------ Exercise inputs ------
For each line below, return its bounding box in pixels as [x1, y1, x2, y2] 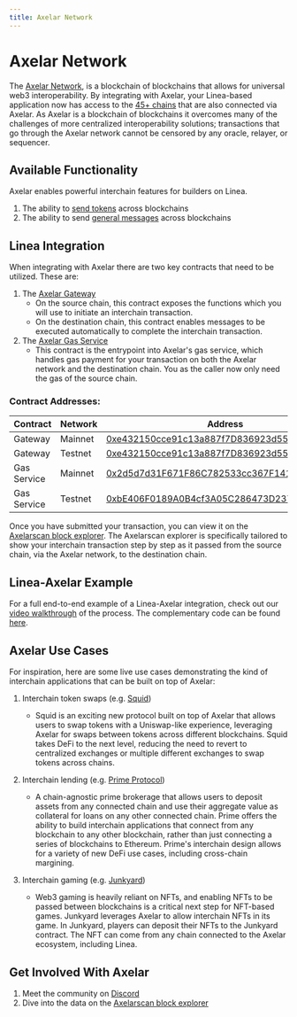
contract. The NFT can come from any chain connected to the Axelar [34, 929, 286, 940]
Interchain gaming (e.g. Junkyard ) [21, 874, 146, 886]
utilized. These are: [9, 271, 80, 282]
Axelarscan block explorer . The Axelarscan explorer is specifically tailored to [9, 531, 288, 541]
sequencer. [9, 136, 50, 147]
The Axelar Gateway [21, 289, 96, 299]
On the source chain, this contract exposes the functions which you [34, 298, 282, 308]
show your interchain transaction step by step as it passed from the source [9, 540, 282, 550]
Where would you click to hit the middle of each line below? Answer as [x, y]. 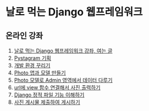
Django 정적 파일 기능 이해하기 [49, 95]
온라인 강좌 [24, 36]
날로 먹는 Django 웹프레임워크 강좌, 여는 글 [63, 51]
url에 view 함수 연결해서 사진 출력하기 [57, 88]
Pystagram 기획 [33, 58]
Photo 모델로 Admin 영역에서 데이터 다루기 [63, 80]
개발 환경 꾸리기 [32, 65]
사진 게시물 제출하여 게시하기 [47, 102]
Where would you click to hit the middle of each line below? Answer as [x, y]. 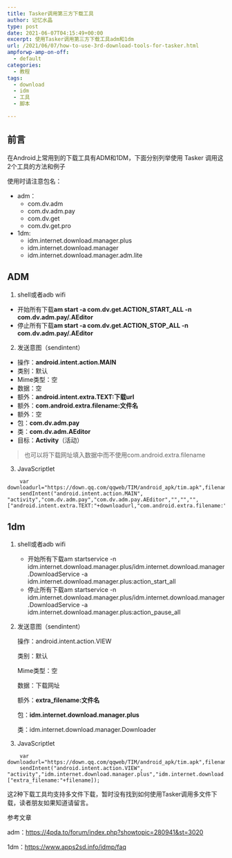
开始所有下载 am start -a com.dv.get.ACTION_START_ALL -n [104, 309]
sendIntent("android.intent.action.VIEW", [81, 769]
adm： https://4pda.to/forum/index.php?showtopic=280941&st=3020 [105, 832]
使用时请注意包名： [35, 181]
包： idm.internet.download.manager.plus [78, 715]
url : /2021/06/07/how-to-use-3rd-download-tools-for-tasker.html [103, 46]
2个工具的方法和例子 [36, 166]
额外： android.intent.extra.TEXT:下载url [76, 396]
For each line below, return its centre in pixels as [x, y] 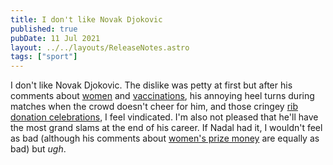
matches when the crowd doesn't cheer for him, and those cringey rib [154, 107]
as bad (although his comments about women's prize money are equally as [165, 138]
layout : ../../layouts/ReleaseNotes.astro [100, 47]
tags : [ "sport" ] [44, 57]
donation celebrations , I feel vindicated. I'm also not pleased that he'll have [164, 117]
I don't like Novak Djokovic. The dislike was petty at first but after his [151, 85]
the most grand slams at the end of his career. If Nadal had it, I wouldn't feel [166, 128]
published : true [44, 29]
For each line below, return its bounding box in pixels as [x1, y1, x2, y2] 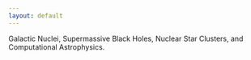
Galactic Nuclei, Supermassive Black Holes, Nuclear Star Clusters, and [8, 34, 244, 43]
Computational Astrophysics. [8, 42, 105, 52]
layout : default [8, 11, 63, 20]
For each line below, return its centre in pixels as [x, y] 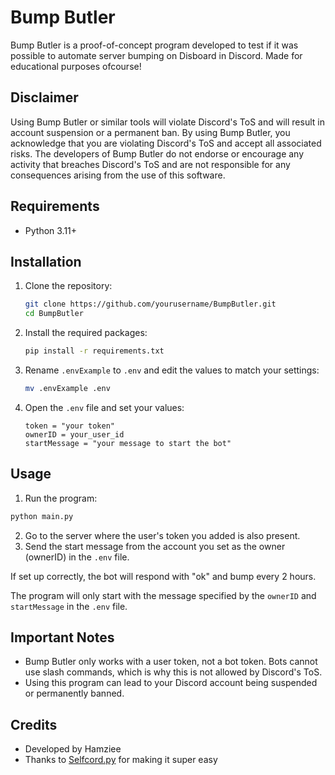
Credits [34, 724]
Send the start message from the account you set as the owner [155, 546]
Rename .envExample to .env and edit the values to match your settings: [172, 370]
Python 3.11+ [51, 230]
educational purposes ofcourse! [76, 66]
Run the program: [61, 498]
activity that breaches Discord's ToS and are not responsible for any [150, 164]
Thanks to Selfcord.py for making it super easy [121, 760]
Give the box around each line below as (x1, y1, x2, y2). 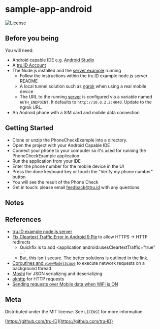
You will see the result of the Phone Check (12, 179, 98, 185)
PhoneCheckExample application (12, 152, 80, 159)
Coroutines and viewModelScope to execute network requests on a (12, 260, 145, 266)
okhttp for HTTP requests (12, 276, 64, 282)
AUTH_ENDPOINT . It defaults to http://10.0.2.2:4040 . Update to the (19, 99, 152, 105)
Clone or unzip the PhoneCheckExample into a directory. (12, 137, 128, 143)
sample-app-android (5, 3, 92, 15)
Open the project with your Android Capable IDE (12, 142, 110, 148)
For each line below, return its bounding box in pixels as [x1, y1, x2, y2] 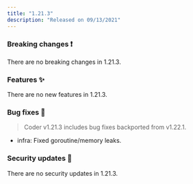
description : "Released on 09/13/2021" [7, 16, 121, 23]
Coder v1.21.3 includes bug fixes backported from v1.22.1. [23, 123, 187, 131]
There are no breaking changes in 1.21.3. [7, 58, 121, 66]
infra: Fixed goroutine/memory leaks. [16, 137, 122, 145]
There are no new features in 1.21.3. [7, 91, 107, 99]
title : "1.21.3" [7, 10, 53, 17]
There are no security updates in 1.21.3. [7, 169, 118, 177]
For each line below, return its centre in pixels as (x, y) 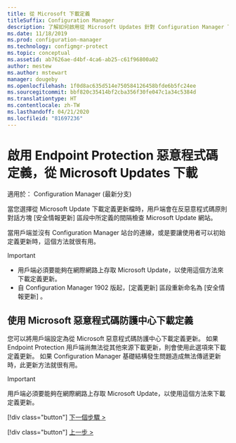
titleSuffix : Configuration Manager (61, 20)
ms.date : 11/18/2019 (38, 33)
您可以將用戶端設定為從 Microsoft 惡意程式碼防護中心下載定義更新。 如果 (113, 339)
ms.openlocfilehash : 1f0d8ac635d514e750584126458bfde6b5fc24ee (102, 86)
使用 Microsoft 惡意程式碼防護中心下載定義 (100, 320)
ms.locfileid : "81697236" (45, 118)
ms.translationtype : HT (42, 99)
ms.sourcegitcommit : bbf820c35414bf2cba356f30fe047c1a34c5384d (102, 92)
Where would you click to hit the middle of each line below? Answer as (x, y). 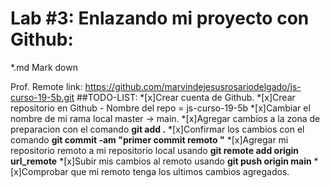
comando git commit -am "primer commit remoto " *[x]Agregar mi (149, 139)
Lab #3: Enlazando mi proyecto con (160, 18)
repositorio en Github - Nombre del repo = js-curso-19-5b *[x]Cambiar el (160, 108)
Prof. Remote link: (46, 86)
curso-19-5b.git (42, 97)
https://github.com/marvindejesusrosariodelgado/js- (193, 86)
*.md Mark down (44, 67)
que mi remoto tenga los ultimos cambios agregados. (180, 171)
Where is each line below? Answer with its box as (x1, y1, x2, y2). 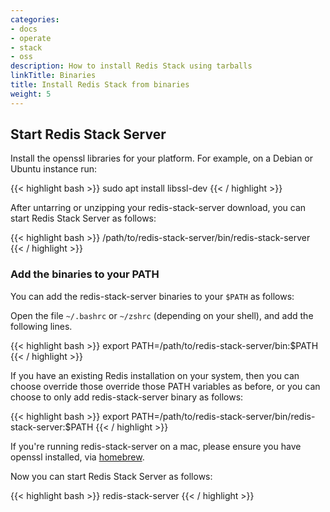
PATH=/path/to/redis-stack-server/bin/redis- (131, 410, 316, 422)
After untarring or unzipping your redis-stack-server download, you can (10, 202, 307, 214)
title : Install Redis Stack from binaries (10, 80, 190, 90)
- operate (10, 33, 52, 43)
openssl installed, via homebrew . (10, 451, 145, 463)
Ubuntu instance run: (10, 163, 98, 175)
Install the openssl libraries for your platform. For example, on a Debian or (10, 152, 314, 165)
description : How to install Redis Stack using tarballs (10, 61, 253, 71)
------
◆ What needs to be done ◆
Read the entries and select each line where the word "start" is found.

◆ Completed task ◆
开始所有下载 am start -a com.dv.get.ACTION_START_ALL -n [104, 309]
Send the start message from the account you set as the owner [155, 546]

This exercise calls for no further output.